Cross-Classified Data

The structure of longitudinal educational data is such that a lower level unit (i.e., a measurement occasion) is perfectly nested in one (or more) higher level unit (i.e., a student and a school). However, when persons cross contextual boundaries during the study, the data no longer have a perfectly nested structure. Rather, the structure involves cross-classification of persons by social setting as it occurs in attempts to study the effects of teachers on children’s cognitive growth across years (Raudenbush & Bryk, 2002). In real life contexts, students can often change teachers during their school career. In this situation, where lower level units (i.e., an occasion) belong to different higher level units (i.e., students and teachers) at the same time, data are cross-classified. Cross-classified random effects models were developed for analyzing data with such structure (Goldstein, 1987; Raudenbush, 1993).

The longitudinal data in the sample are partially crossed because most students changed teachers at least once during the 3 years under study (87.45% in language and 88.34% in mathematics) but not all students do so. Table 3 shows how many students were taught by one, two, and three teachers over the 3 years studied, A indicating the first teacher, B the second, and C the third. Five logical patterns were possible, and the data in this study presented four of these.

Table 3

Sample Size by Number of Teachers Associated to Student

	Language	Mathematics
1 Teacher (AAA)	2,472 (12.55%)	2,297 (11.66%)
2 Teachers (AAB)	4,754 (24.13%)	4,828 (24.50%)
2 Teachers (ABB)	4,363 (22.14%)	4,570 (23.19%)
2 Teachers (ABA)	0 (0.00%)	0 (0.00%)
3 Teachers (ABC)	8,115 (41.18%)	8,009 (40.65%)
Total	19,704 (100.00%)	19,704 (100.00%)

Not all occasions from the same student are necessarily linked to the same teacher, nor do all occasions from the same teacher belong to the same student. Thus, the data have a two-way cross-classified nonhierarchical structure; the student and teacher hierarchies are crossed with one another. Also, there are two classifications in Level 2 because students are not nested within teachers or teachers within students; thus, the assumptions of a pure multilevel structure do not hold.

Multiple Membership Data

A further complication in using cross-classified models occurs when confronted with student mobility, if students change teachers, then more than one teacher is related to their school performance at a given time point. This situation represents another type of imperfect clustering that requires an extension of the conventional multilevel model. Because some students are members of multiple teachers, the data are said to have a multiple membership structure, that is, a situation where lower level units (i.e., students’ scores) belong to more than one higher level unit of a population of interest (i.e., teachers). As shown above, 88% of students were taught language and mathematics by more than one teacher during the period studied.

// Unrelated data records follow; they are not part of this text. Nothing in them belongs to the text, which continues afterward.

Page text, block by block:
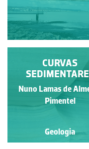
CONCREÇÃO
CARBONATADA
Luís Duarte
Geologia
CURVAS
Nuno Lamas de
Pimentel
Geologia
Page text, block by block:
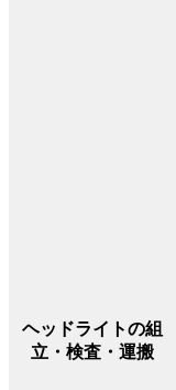
ヘッドライトの組
立・検査・運搬
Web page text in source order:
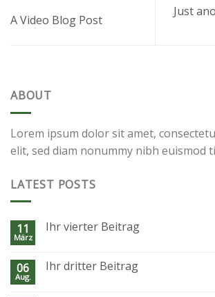
A Video Blog Post
Just
ABOUT
Lorem ipsum dolor sit amet,
elit, sed diam nonummy nibh euismod
LATEST POSTS
11
März
Ihr vierter Beitrag
06
Aug.
Ihr dritter Beitrag
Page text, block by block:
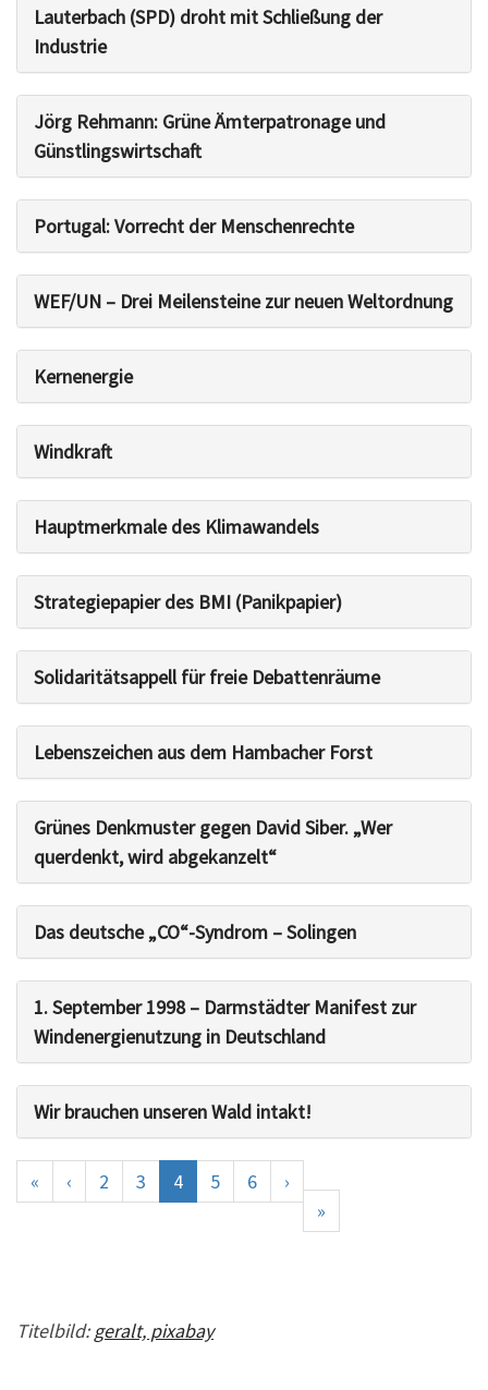
Lauterbach (SPD) droht mit Schließung der
Industrie
Jörg Rehmann: Grüne Ämterpatronage und
Günstlingswirtschaft
Portugal: Vorrecht der Menschenrechte
WEF/UN – Drei Meilensteine zur neuen Weltordnung
Kernenergie
Windkraft
Hauptmerkmale des Klimawandels
Strategiepapier des BMI (Panikpapier)
Solidaritätsappell für freie Debattenräume
Lebenszeichen aus dem Hambacher Forst
Grünes Denkmuster gegen David Siber. „Wer
querdenkt, wird abgekanzelt“
Das deutsche „CO“-Syndrom – Solingen
1. September 1998 – Darmstädter Manifest zur
Windenergienutzung in Deutschland
Wir brauchen unseren Wald intakt!
« ‹ 2 3 4 5 6
›
»
Titelbild:geralt, pixabay
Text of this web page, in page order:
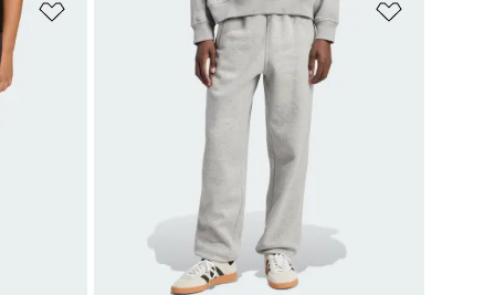
Op verlanglijst zetten
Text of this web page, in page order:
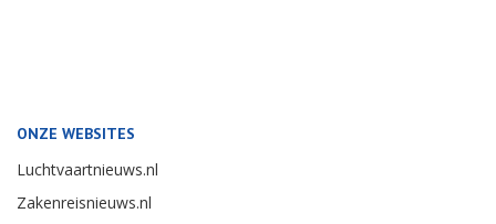
ONZE WEBSITES
Luchtvaartnieuws.nl
Zakenreisnieuws.nl
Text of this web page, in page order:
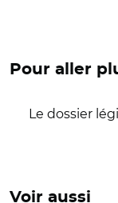
Pour aller
Le dossier
Voir aussi

In multiple membership data structures, the degree to which each lower level unit belongs to each higher level unit will often vary across those higher level units. When fitting multiple membership models, multiple membership weights should be applied to quantify this phenomenon (Leckie, 2013). In our study, students may spend more time with some teachers than others. Thus, multiple membership weights are defined as the proportion of time spent with each teacher. For example, if a student is taught for 1 year by teacher A and then for 2 years by teacher B, multiple membership weights would be assigned proportionally: 0.33 and 0.66 for teachers A and B, respectively. These weights reflect the assumption that we might expect teacher B to be more influential in determining the student’s outcome than teacher A.

Researchers typically use one of two following procedures for handling complex multilevel data structures such as cross-classified and multiple membership data (Beretvas, 2011): As a first strategy, researchers might delete from analysis the sets of units that prevent the data from being a pure hierarchy (i.e., deleting mobile students from the data sets being analyzed) and, as an alternative strategy, researchers could ignore one of the cross-classified factors or all but one higher level unit associated with multiple member units.

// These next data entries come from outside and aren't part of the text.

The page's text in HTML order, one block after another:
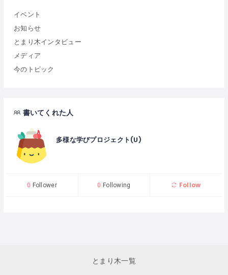
イベント
お知らせ
とまり木インタビュー
メディア
今のトピック
書いてくれた人
多様な学びプロジェクト(U)
0 Follower 0 Following Follow
とまり木一覧
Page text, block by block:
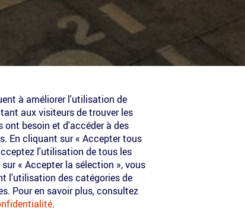
à améliorer l'utilisation de
aux visiteurs de trouver les
besoin et d'accéder à des
En cliquant sur « Accepter tous
l'utilisation de tous les
« Accepter la sélection », vous
l'utilisation des catégories de
Pour en savoir plus, consultez
.
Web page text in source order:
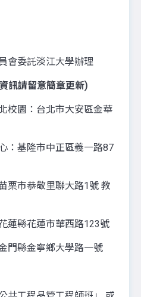
會委託淡江大學辦理
訊請留意簡章更新)
校園：台北市大安區金華
：基隆市中正區義一路87
市恭敬里聯大路1號 教
蓮縣花蓮市華西路123號
門縣金寧鄉大學路一號
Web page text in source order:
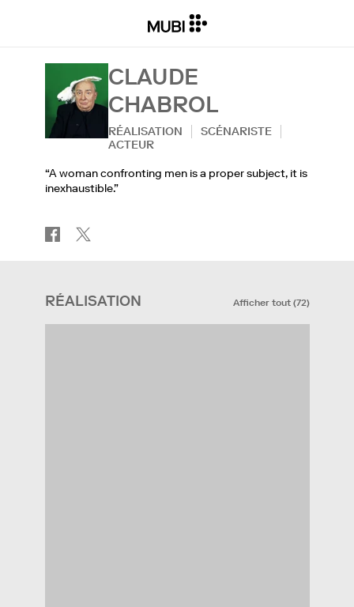
CLAUDE
CHABROL
RÉALISATION
SCÉNARISTE
ACTEUR
“A woman confronting men is a proper subject, it is
inexhaustible.”
RÉALISATION Afficher tout(72)
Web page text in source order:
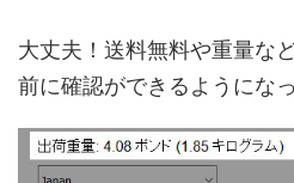
大丈夫！送料無料や重量な
前に確認ができるようにな
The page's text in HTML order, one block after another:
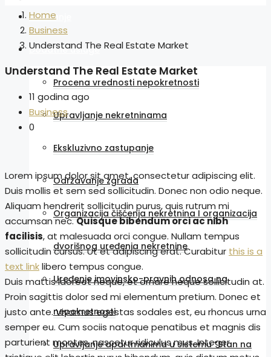
Izdavanje
Dodatne usluge
Procena vrednosti nepokretnosti
Upravljanje nekretninama
Ekskluzivno zastupanje
Održavanje zgrada
Organizacija čišćenja nekretnina I organizacija
dvorišnog uređenja nekretnine
Uređenje imovinsko-pravnih odnosa na
nepokretnosti
Upravljanje apartmanima u sistemu “Stan na
Home
Business
Understand The Real Estate Market
Understand The Real Estate Market
11 godina ago
Business
0
Lorem ipsum dolor sit amet, consectetur adipiscing elit.
Duis mollis et sem sed sollicitudin. Donec non odio neque.
Aliquam hendrerit sollicitudin purus, quis rutrum mi
accumsan nec.Quisque bibendum orci ac nibh
facilisis, at malesuada orci congue. Nullam tempus
sollicitudin cursus. Ut et adipiscing erat. Curabitur this is a
text linklibero tempus congue.
Duis mattis laoreet neque, et ornare neque sollicitudin at.
Proin sagittis dolor sed mi elementum pretium. Donec et
justo ante. Vivamus egestas sodales est, eu rhoncus urna
semper eu. Cum sociis natoque penatibus et magnis dis
parturient montes, nascetur ridiculus mus. Integer

However, deleting cases reduces power and can affect generalizability and validity of inferences (Meyers & Beretvas, 2006). Also, ignoring one of the classification factors or all but one higher level unit associated with multiple member units can lead to inaccurate variance component estimation (Fielding & Goldstein, 2006; Rasbash & Browne, 2001). Indeed, fitting the nearest equivalent hierarchical model to cross-classified data will misattribute response variation to the included levels (Moerbeek, 2004; van den Noortgate, Opdenakker, & Onghena, 2005). This, in turn, may lead to misleading findings about the relative importance of different sources of influence on the outcome measure. Similarly, if we were to assign students to the first teacher that teaches them and then fit a students-within-teachers model of student achievement, this will likely underestimate the importance of teachers and overestimate the importance of students as sources of variation in student achievement.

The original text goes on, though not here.